When Sustav de Ruche d.o.o. acts as a data processor on behalf of a data controller, we guarantee the implementation of appropriate technical and organizational measures in accordance with the GDPR and this privacy policy, ensuring the protection of the data subject's rights.

Such data processing is governed by a written contract or another legal act in accordance with EU or Croatian law, defining the subject and duration of the processing, the nature and purpose of the processing, the type of personal data, and the categories of data subjects, as well as the controller’s obligations and rights.

In this capacity, Sustav de Ruche d.o.o. processes personal data only under the explicit and clearly defined instructions or orders of the data controller. We do not process personal data independently, even if we have access to it, unless explicitly requested by the data controller, and even then, only in the manner and scope requested.

The same principle applies when providing services such as maintaining or updating websites, applications, or other systems that may contain personal data.

By using technical protection methods, such as encryption, and adhering to this privacy policy, we ensure that our employees do not access or otherwise come into contact with personal data unless necessary for providing the agreed service.

International Transfer of Personal Data

We do not transfer personal data to third countries or international organizations (international transfer) except in exceptional, legally prescribed cases or at your explicit request with clearly provided, unambiguous, and specific consent.

Any transfer of personal data to a third country or international organization is based solely on:

  • A list of countries and international organizations ensuring an adequate level of protection, in accordance with a publicly published decision by the European Commission.

  • Appropriate safeguards, such as binding corporate rules, instruments of public authorities, approved codes of conduct accompanied by binding and enforceable commitments by the data controller or processor in the third country to apply appropriate safeguards consistently.

  • The availability of adequate institutional and legal protection for data subjects in the third country.

Any court judgments or decisions by administrative authorities in third countries requiring the transfer or disclosure of personal data do not bind us, nor will we comply with them unless they are based on an international agreement binding on the Republic of Croatia, such as a mutual legal assistance treaty.

Accuracy and Updating of Personal Data

The accuracy and currency of personal data are of utmost importance for achieving the purpose of processing and for safeguarding your rights and the protection of personal data.

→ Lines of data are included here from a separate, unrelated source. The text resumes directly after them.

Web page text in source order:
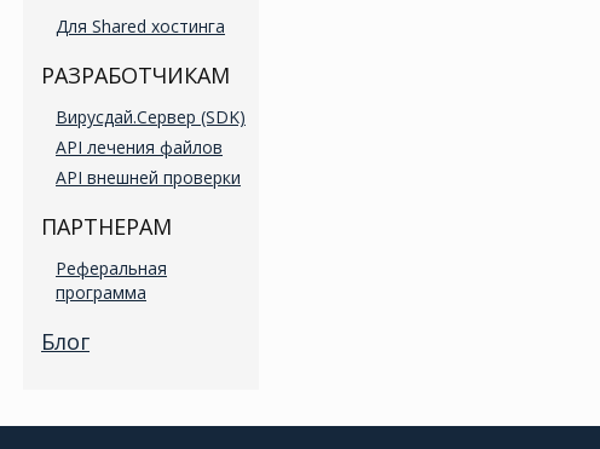
Для Shared хостинга
РАЗРАБОТЧИКАМ
Вирусдай.Сервер (SDK)
API лечения файлов
API внешней проверки
ПАРТНЕРАМ
Реферальная
программа
Блог
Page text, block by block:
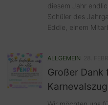
diesem Jahr
Schüler des
Eddie, einem
ALLGEMEIN
Großer Dank
Karnevalszug
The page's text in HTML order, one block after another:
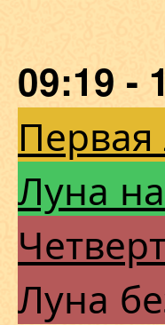
09:19 -
Луна
Луна
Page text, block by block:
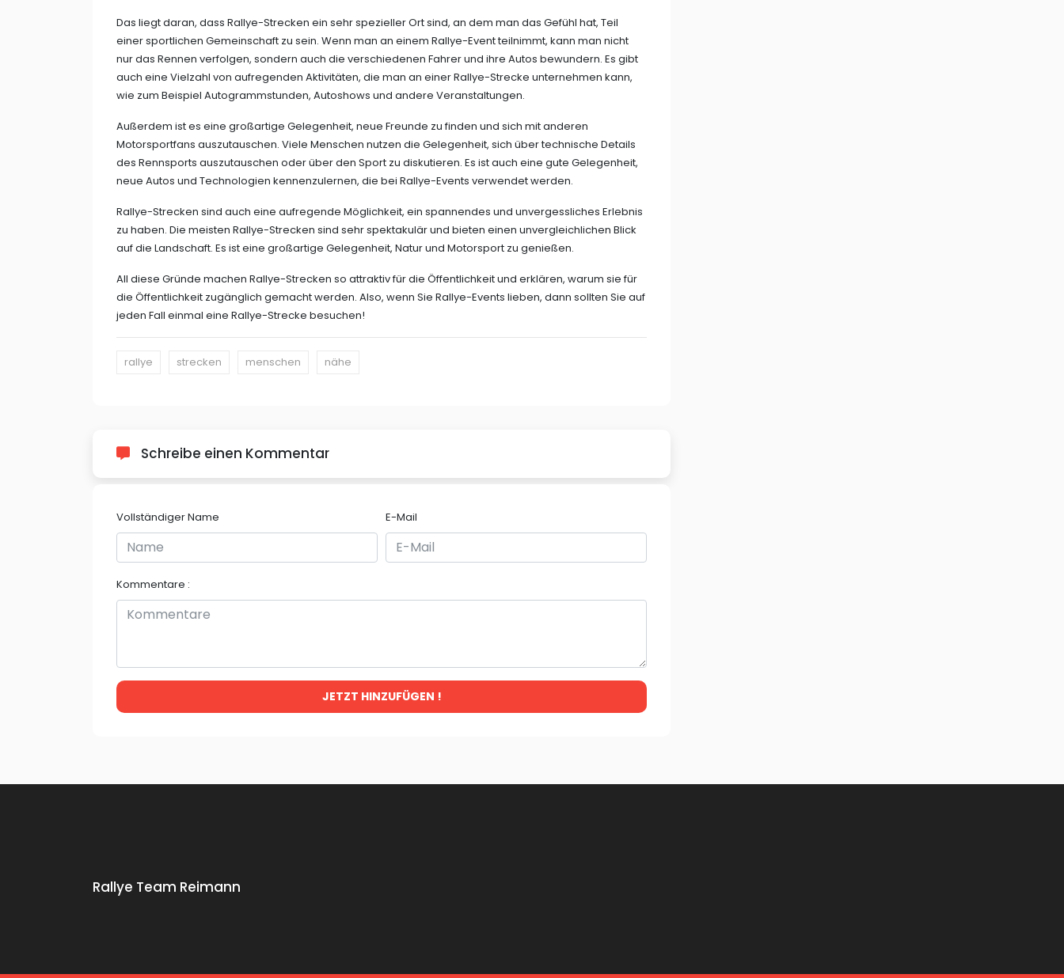
Das liegt daran, dass Rallye-Strecken ein sehr spezieller Ort sind, an dem man das Gefühl hat, Teil
einer sportlichen Gemeinschaft zu sein. Wenn man an einem Rallye-Event teilnimmt, kann man nicht
nur das Rennen verfolgen, sondern auch die verschiedenen Fahrer und ihre Autos bewundern. Es gibt
auch eine Vielzahl von aufregenden Aktivitäten, die man an einer Rallye-Strecke unternehmen kann,
wie zum Beispiel Autogrammstunden, Autoshows und andere Veranstaltungen.
Außerdem ist es eine großartige Gelegenheit, neue Freunde zu finden und sich mit anderen
Motorsportfans auszutauschen. Viele Menschen nutzen die Gelegenheit, sich über technische Details
des Rennsports auszutauschen oder über den Sport zu diskutieren. Es ist auch eine gute Gelegenheit,
neue Autos und Technologien kennenzulernen, die bei Rallye-Events verwendet werden.
Rallye-Strecken sind auch eine aufregende Möglichkeit, ein spannendes und unvergessliches Erlebnis
zu haben. Die meisten Rallye-Strecken sind sehr spektakulär und bieten einen unvergleichlichen Blick
auf die Landschaft. Es ist eine großartige Gelegenheit, Natur und Motorsport zu genießen.
All diese Gründe machen Rallye-Strecken so attraktiv für die Öffentlichkeit und erklären, warum sie für
die Öffentlichkeit zugänglich gemacht werden. Also, wenn Sie Rallye-Events lieben, dann sollten Sie auf
jeden Fall einmal eine Rallye-Strecke besuchen!
rallye strecken menschen nähe
Schreibe einen Kommentar
Vollständiger Name E-Mail
Kommentare :
JETZT HINZUFÜGEN !
Rallye Team Reimann

We implement appropriate technical and organizational measures to ensure the accuracy and currency of personal data, tailored to their category and significance for the purpose of processing.

Employees of Sustav de Ruche d.o.o. take reasonable, proportional, and justified steps in their daily work to ensure that the personal data they process is as accurate and up-to-date as possible.

To maintain accuracy and currency, personal data will be stored in as few locations as possible (only where necessary), and employees will not create or use unnecessary copies, additional databases, datasets, or other means of grouping personal data.

Sustav de Ruche d.o.o. ensures that data subjects can update their personal data in a simple and accessible manner, using best practice examples.

If, during the processing or use of personal data, it is determined that certain data is inaccurate or outdated and cannot be updated, or if such updating would involve disproportionate efforts or costs, such data will be deleted.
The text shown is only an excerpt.